Leveraging the increased statistical value of flux sampling - GeomScale/gsoc24 GitHub Wiki

Overview

The project will introduce new features for further statistical analysis of the samples and visualizations generated by dingo.

These will include at least the following features:

  • inference of pairwise correlated reactions
  • construction of a weighted graph of the model's reactions with the correlation coefficients as weights
  • annotation of these weights to the metabolic model and extraction to an annotated SBML file

All methods will be implemented in Python and merged in the dingo library.

The contributor will also run experiments with several metabolic networks to investigate the scaling of their findings.

Related work

In constraint-based metabolic modelling, physical and biochemical constraints define a polyhedral convex set of feasible flux vectors.

Contrary to Flux Balance Analysis (FBA), flux sampling is not dependent on an objective function [1]. Thus, sampling of this set provides an unbiased characterization of the metabolic capabilities of a biochemical network. Moreover, by sampling a sufficient number of samples one can study the properties of certain components of the whole network and deduce significant biological insights such as correlated reactions and/or pathways and more.

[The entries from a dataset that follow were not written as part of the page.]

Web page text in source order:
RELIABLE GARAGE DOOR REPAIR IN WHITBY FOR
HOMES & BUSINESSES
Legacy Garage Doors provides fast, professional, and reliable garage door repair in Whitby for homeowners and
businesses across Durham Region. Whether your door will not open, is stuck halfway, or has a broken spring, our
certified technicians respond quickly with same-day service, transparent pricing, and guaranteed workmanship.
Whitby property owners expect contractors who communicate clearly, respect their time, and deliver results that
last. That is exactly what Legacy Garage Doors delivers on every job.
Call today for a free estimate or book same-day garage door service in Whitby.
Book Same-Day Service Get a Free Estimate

To sample uniformly from a convex polytope, dingo uses Multiphase Monte Carlo Sampling method based on Billiard walk [2].

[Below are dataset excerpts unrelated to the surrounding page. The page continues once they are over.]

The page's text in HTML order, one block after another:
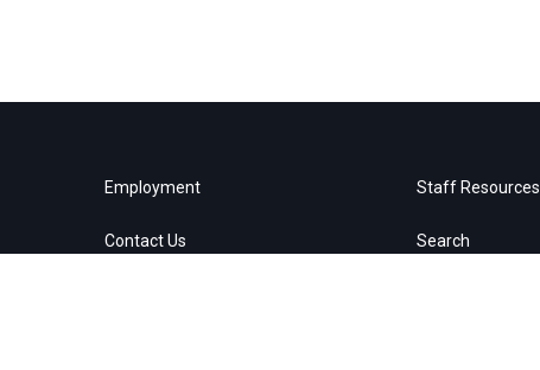
Employment
Contact Us
Staff Resources
Search
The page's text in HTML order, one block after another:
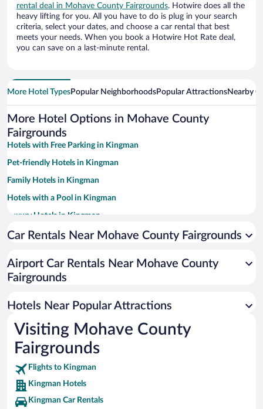
rental deal in Mohave County Fairgrounds. Hotwire does all the
heavy lifting for you. All you have to do is plug in your search
criteria, select your dates, and choose a car rental that best
meets your needs. When you book a Hotwire Hot Rate deal,
you can save on a last-minute rental.
More Hotel TypesPopular NeighborhoodsPopular AttractionsNearby
More Hotel Options in Mohave County
Fairgrounds
Hotels with Free Parking in Kingman
Pet-friendly Hotels in Kingman
Family Hotels in Kingman
Hotels with a Pool in Kingman
Luxury Hotels in Kingman
Historic Hotels in Kingman
Resorts & Hotels with Spas in Kingman
Hotels with an Indoor Pool in Kingman
Apartment Hotel in Kingman
Car Rentals Near Mohave County Fairgrounds
Airport Car Rentals Near Mohave County
Fairgrounds
Hotels Near Popular Attractions
Visiting Mohave County
Fairgrounds
Flights to Kingman
Kingman Hotels
Kingman Car Rentals
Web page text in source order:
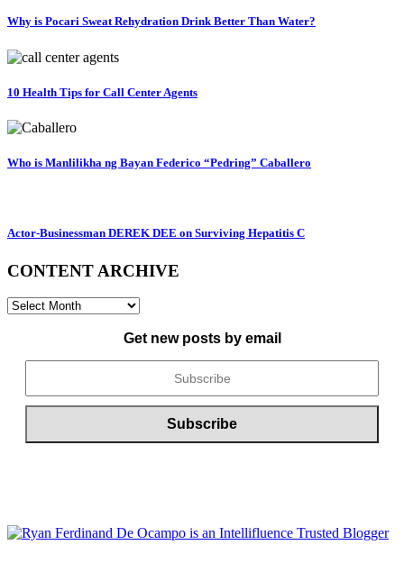
Why is Pocari Sweat Rehydration Drink Better Than Water?
10 Health Tips for Call Center Agents
Who is Manlilikha ng Bayan Federico “Pedring” Caballero
Actor-Businessman DEREK DEE on Surviving Hepatitis C
CONTENT ARCHIVE
CONTENT
Get new posts by email
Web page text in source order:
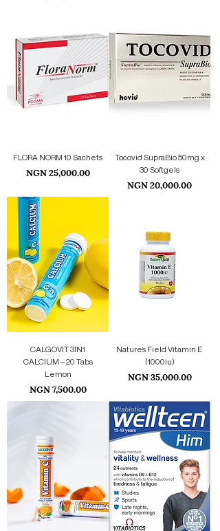
FLORA NORM 10 Sachets
Price
NGN 25,000.00
Tocovid SupraBio 50mg x
30 Softgels
Price
NGN 20,000.00
CALGOVIT 3IN1
CALCIUM – 20 Tabs
Lemon
Price
NGN 7,500.00
Nature’s Field Vitamin E
(1000iu)
Price
NGN 35,000.00
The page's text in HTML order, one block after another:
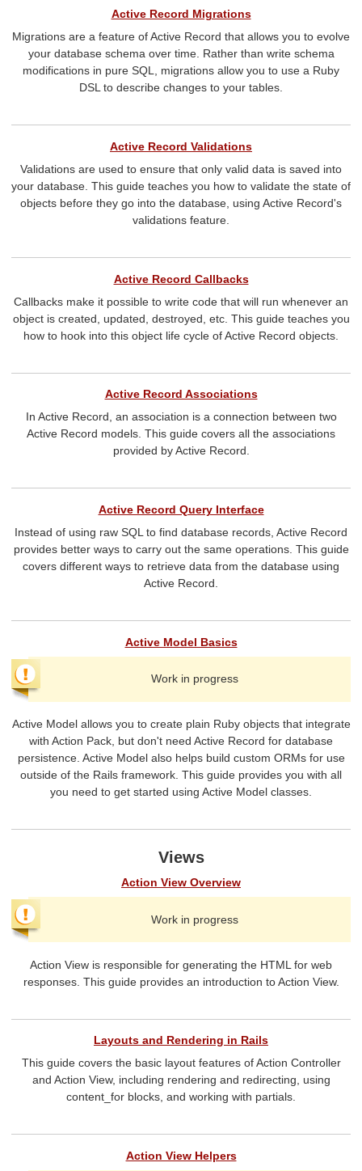
Active Record Migrations
Migrations are a feature of Active Record that allows you to evolve
your database schema over time. Rather than write schema
modifications in pure SQL, migrations allow you to use a Ruby
DSL to describe changes to your tables.
Active Record Validations
Validations are used to ensure that only valid data is saved into
your database. This guide teaches you how to validate the state of
objects before they go into the database, using Active Record's
validations feature.
Active Record Callbacks
Callbacks make it possible to write code that will run whenever an
object is created, updated, destroyed, etc. This guide teaches you
how to hook into this object life cycle of Active Record objects.
Active Record Associations
In Active Record, an association is a connection between two
Active Record models. This guide covers all the associations
provided by Active Record.
Active Record Query Interface
Instead of using raw SQL to find database records, Active Record
provides better ways to carry out the same operations. This guide
covers different ways to retrieve data from the database using
Active Record.
Active Model Basics
Work in progress
Active Model allows you to create plain Ruby objects that integrate
with Action Pack, but don't need Active Record for database
persistence. Active Model also helps build custom ORMs for use
outside of the Rails framework. This guide provides you with all
you need to get started using Active Model classes.
Views
Action View Overview
Work in progress
Action View is responsible for generating the HTML for web
responses. This guide provides an introduction to Action View.
Layouts and Rendering in Rails
This guide covers the basic layout features of Action Controller
and Action View, including rendering and redirecting, using
content_for blocks, and working with partials.
Action View Helpers
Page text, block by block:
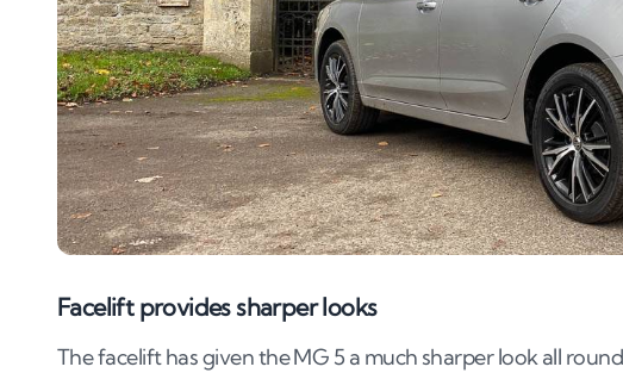
Facelift provides sharper looks
The facelift has given the MG 5 a much sharper look all
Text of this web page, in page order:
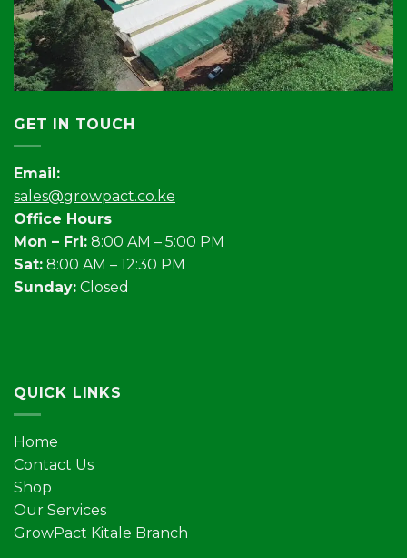
GET IN TOUCH
Email:
sales@growpact.co.ke
Office Hours
Mon – Fri: 8:00 AM – 5:00 PM
Sat: 8:00 AM – 12:30 PM
Sunday: Closed
QUICK LINKS
Home
Contact Us
Shop
Our Services
GrowPact Kitale Branch
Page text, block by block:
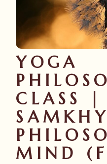
YOGA
CLASS |
MIND
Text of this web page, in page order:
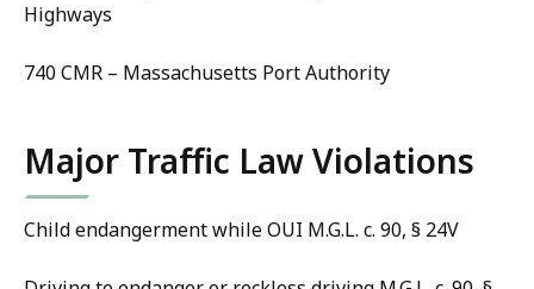
Highways
740 CMR – Massachusetts Port Authority
Major Traffic Law Violations
Child endangerment while OUI M.G.L. c. 90, § 24V
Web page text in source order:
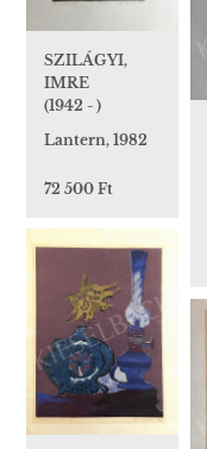
SZILÁGYI,
IMRE
(1942 - )
Lantern, 1982
72 500 Ft

Metabolic models are usually in SBML format and can be visualized through Cytoscape.

For more information contact the mentors.

References:

[1] Apostolos Chalkis, Vissarion Fisikopoulos, Elias Tsigaridas, Haris Zafeiropoulos, Geometric algorithms for sampling the flux space of metabolic networks, 2021.

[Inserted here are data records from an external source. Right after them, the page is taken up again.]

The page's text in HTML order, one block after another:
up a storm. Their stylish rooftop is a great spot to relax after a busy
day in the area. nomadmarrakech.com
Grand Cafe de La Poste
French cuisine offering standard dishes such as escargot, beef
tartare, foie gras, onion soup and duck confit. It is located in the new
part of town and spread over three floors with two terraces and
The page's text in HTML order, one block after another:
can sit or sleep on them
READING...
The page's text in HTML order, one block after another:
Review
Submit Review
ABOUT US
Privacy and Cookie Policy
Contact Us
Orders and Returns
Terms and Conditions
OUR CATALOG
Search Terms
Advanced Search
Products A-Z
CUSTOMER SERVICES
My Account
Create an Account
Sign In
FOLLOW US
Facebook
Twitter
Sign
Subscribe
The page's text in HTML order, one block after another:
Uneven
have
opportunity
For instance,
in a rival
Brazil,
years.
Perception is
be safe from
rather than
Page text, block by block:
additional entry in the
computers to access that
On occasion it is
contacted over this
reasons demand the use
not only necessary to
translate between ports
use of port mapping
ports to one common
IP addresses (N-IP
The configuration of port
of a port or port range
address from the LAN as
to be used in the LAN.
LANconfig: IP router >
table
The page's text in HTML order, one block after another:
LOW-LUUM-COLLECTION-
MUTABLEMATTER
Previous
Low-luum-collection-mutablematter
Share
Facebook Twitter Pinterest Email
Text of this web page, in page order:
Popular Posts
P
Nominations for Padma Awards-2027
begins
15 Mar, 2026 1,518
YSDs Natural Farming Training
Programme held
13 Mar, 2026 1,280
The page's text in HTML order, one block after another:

[2] Wedmark, Y. K., Vik, J. O., & Øyås, O. (2023). A hierarchy of metabolite exchanges in metabolic models of microbial species and communities. bioRxiv, 2023-09.

Details of your coding project

The contributor will have to initiate the a post-process statistical analysis of the returned samples. Then, they will extend dingo's illustrations.py to visualize reaction pairs found correlated. Both Plotly and plotnine libraries will be considered.

Then they will have to run a few experiments on benchmark metabolic networks to assess how their methods scale in real-world metabolic networks and write a brief report with the results.

Difficulty: Medium

Size

Large (350 hours)

Skills

  • Required: python, basic knowledge in mathematics (especially linear algebra and/or geometry)
  • Preferred: Experience with mathematical software, C++ and/or biology is a plus

Expected impact

The project will provide great help in the interpretation of the sampling findings. This benefits both the biologists community as they would gain novel insight and the geometry community highlighting the added value of the random sampling methods. Also, it brings together GeomScale Org. with the NRNB community supporting Cytoscape.

Mentors

  • Haris Zafeiropoulos <haris.zafeiropoulos at kuleuven.be> is working on metabolic modeling software development and applications as a post-doc in the Lab of Systems Biology at KU Leuven and has previous GSoC student experience (2021) and mentoring experience with GeomScale (2022) and NRNB (2023).

  • Apostolos Chalkis <tolis.chal at gmail.com> is a Research Engineer at Quantagonia GmbH. He is an expert in statistical software, computational geometry, and optimization, and has previous GSoC student experience (2018 & 2019) and mentoring experience with GeomScale (from 2020 to 2023).

Tests

Students, please do one or more of the following tests before contacting the mentors above.

  • Easy: compile and run dingo. Use the documentation to sample from the flux space of the e_coli model.

  • Medium: Compare FBA solution with your samples. Choose radom pairs of reactions and check if they are correlated or not.

  • Hard: For a pair of correlated reactions, show whether all the reactions of the metabolic pathway they belong to are also correlated.